Exercise brief: Gather every line below where "just" appears.

═══ Extracted records ═══

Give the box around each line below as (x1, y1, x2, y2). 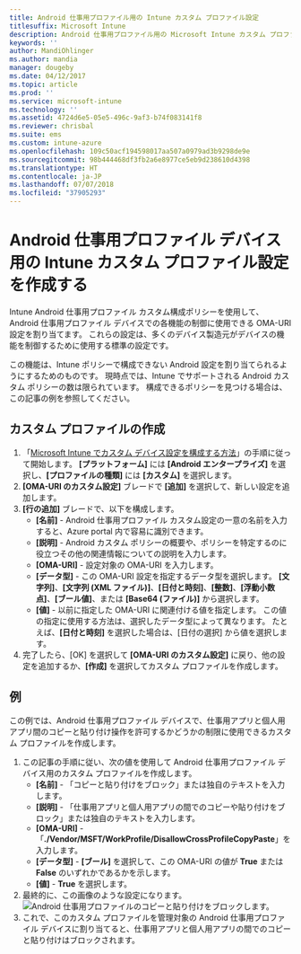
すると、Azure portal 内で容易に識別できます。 (35, 526, 209, 536)
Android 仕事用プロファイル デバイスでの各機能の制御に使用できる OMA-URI (9, 317, 292, 328)
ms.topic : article (9, 80, 78, 89)
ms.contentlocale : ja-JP (9, 172, 102, 181)
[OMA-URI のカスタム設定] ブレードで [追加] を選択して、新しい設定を (21, 481, 282, 491)
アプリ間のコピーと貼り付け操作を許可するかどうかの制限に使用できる (9, 726, 269, 737)
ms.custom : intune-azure (9, 138, 102, 147)
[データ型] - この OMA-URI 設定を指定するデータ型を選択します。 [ (35, 570, 282, 581)
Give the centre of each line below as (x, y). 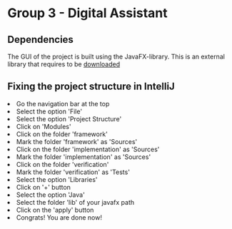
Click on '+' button (44, 187)
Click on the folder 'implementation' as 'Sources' (88, 149)
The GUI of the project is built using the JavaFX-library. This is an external (116, 56)
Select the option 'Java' (51, 195)
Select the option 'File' (50, 111)
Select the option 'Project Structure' (69, 118)
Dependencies (40, 40)
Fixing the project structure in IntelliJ (91, 87)
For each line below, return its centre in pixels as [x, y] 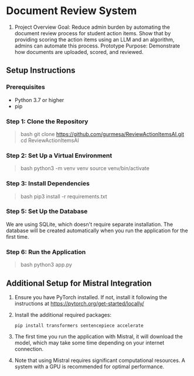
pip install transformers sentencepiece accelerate [79, 326]
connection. [29, 349]
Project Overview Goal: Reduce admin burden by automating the [92, 27]
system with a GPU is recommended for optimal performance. [89, 366]
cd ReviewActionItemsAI [50, 140]
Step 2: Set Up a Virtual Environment [59, 155]
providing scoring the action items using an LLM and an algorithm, [94, 39]
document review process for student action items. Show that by [93, 33]
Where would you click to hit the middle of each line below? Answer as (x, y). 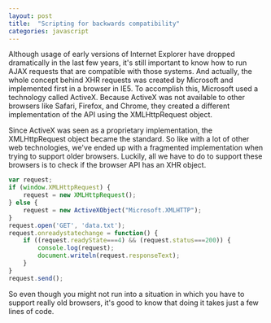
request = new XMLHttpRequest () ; (80, 195)
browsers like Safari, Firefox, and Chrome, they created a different (119, 106)
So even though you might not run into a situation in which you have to (127, 294)
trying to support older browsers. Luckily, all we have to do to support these (135, 156)
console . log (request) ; (76, 248)
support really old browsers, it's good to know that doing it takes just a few (133, 303)
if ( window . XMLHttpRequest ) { (60, 188)
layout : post (31, 16)
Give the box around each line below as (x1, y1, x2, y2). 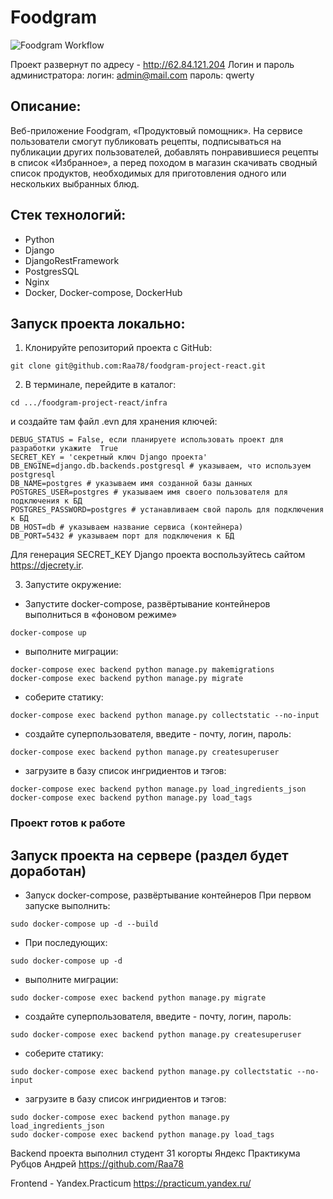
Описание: (10, 98, 82, 115)
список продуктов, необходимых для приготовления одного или (10, 167, 287, 179)
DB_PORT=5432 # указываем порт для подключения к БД (10, 531, 235, 541)
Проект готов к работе (10, 816, 126, 830)
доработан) (10, 862, 87, 880)
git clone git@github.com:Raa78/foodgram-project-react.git (10, 361, 267, 371)
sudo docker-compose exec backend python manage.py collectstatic (10, 1067, 293, 1077)
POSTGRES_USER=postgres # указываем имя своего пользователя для (10, 487, 288, 498)
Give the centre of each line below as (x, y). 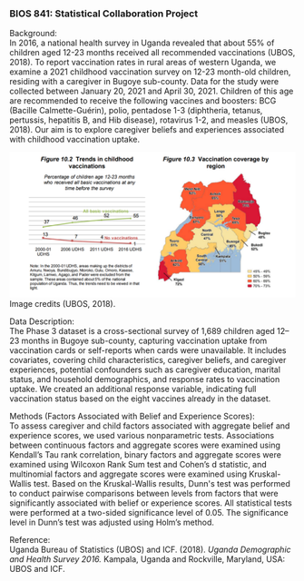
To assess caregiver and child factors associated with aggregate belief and (150, 426)
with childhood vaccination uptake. (75, 140)
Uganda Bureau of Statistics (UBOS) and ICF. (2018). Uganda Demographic (151, 550)
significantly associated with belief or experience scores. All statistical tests (151, 503)
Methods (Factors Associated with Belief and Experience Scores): (132, 417)
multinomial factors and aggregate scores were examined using (128, 474)
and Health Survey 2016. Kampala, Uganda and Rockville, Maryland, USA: (147, 559)
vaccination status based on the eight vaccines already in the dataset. (140, 399)
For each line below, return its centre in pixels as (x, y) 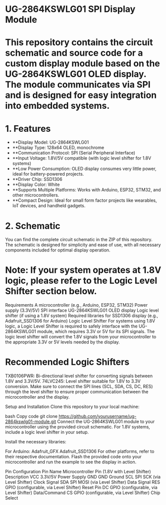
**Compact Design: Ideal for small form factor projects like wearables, (84, 200)
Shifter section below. (51, 291)
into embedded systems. (57, 106)
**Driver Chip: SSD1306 (37, 179)
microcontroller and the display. (37, 397)
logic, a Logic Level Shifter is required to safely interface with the (71, 326)
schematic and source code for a (74, 53)
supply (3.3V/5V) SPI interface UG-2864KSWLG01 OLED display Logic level (82, 310)
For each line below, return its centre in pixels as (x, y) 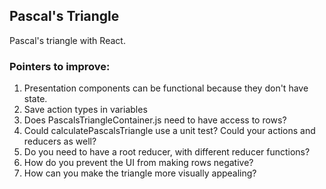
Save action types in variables (85, 110)
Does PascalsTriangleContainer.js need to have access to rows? (155, 120)
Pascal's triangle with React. (67, 40)
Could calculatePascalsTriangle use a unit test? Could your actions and (169, 131)
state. (35, 99)
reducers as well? (60, 141)
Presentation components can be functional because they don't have (166, 88)
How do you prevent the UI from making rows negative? (138, 163)
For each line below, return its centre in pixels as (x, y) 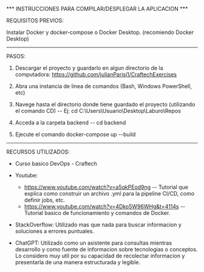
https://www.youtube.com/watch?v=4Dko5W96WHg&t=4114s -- (105, 206)
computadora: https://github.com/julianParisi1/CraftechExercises (96, 74)
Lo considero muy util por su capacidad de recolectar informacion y (100, 256)
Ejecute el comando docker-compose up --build (75, 134)
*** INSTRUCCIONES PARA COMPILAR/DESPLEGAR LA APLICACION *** (97, 9)
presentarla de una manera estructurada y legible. (78, 262)
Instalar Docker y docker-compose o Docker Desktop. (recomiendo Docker (100, 32)
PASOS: (16, 56)
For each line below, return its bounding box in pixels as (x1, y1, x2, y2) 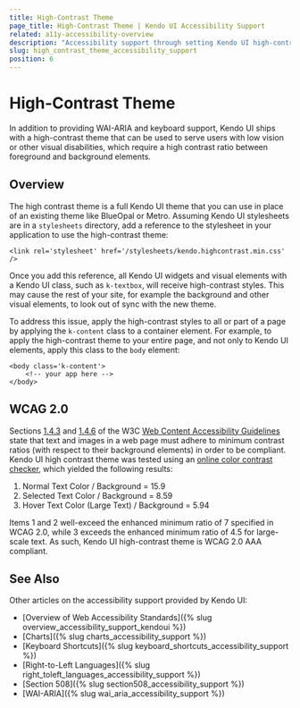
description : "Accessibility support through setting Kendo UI (9, 38, 250, 47)
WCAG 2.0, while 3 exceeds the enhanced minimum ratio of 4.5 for (9, 527, 255, 537)
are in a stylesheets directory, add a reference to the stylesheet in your (9, 220, 272, 231)
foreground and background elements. (9, 151, 152, 162)
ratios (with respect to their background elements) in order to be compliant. (9, 444, 287, 455)
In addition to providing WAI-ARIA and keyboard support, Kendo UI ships (9, 122, 276, 133)
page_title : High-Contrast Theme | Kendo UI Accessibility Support (9, 21, 266, 30)
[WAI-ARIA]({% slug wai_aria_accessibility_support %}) (21, 688, 225, 699)
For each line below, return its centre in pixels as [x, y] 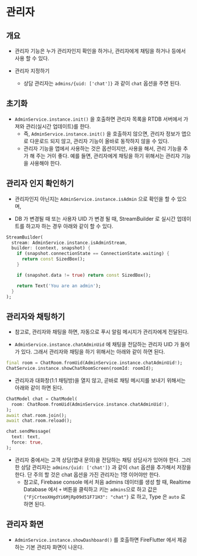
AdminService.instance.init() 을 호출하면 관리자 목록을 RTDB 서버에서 [98, 119]
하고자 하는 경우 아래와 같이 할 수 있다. [69, 226]
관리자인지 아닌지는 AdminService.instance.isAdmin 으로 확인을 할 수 [95, 198]
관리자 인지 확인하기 [40, 183]
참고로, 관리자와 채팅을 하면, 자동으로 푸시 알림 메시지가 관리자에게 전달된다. [102, 332]
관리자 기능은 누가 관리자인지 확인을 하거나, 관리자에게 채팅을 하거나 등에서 [100, 51]
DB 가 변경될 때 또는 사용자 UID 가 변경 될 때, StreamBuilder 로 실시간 [95, 219]
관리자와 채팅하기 [36, 317]
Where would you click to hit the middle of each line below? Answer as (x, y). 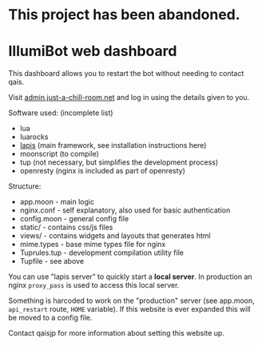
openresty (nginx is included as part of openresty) (103, 171)
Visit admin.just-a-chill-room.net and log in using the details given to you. (129, 97)
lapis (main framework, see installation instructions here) (113, 145)
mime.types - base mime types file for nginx (93, 245)
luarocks (34, 137)
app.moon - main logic (57, 202)
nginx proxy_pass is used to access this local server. (94, 285)
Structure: (25, 186)
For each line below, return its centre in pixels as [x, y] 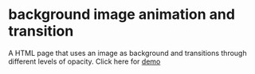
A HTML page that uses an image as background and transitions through [127, 53]
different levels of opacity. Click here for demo [84, 61]
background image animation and [122, 15]
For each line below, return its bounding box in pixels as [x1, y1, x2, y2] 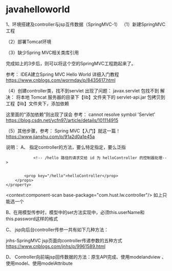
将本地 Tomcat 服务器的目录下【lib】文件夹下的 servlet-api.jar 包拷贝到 [15, 94, 165, 100]
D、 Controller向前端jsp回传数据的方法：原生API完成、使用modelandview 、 [6, 254, 166, 260]
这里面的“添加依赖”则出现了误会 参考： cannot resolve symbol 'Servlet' [6, 111, 156, 118]
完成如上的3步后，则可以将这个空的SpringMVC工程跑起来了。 [6, 60, 136, 66]
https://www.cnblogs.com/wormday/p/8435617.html [6, 77, 116, 83]
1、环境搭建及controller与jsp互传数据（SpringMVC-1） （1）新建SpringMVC [6, 21, 166, 27]
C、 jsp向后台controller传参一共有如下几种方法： [6, 226, 109, 233]
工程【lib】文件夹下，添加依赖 [6, 100, 70, 106]
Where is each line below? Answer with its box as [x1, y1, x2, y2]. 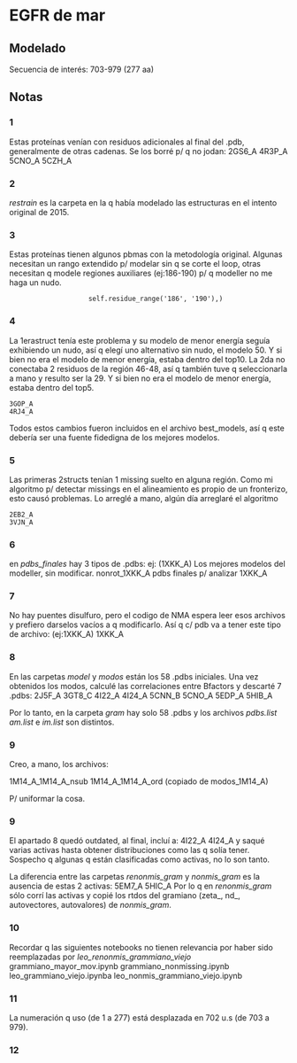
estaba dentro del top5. [9, 382, 95, 392]
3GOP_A [9, 400, 34, 408]
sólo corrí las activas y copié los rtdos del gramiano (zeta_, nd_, [9, 890, 240, 901]
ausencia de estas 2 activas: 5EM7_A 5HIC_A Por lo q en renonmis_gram [9, 881, 272, 891]
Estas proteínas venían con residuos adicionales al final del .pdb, [9, 136, 245, 147]
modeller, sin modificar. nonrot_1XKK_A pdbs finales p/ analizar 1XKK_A [9, 568, 268, 578]
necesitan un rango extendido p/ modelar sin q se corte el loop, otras [9, 259, 261, 269]
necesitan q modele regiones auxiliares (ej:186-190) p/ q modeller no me [9, 268, 273, 279]

═══

Answer to this problem:
support really old browsers, it's good to know that doing it takes just a few (133, 303)
Visit admin.just-a-chill-room.net and log in using the details given to you. (129, 97)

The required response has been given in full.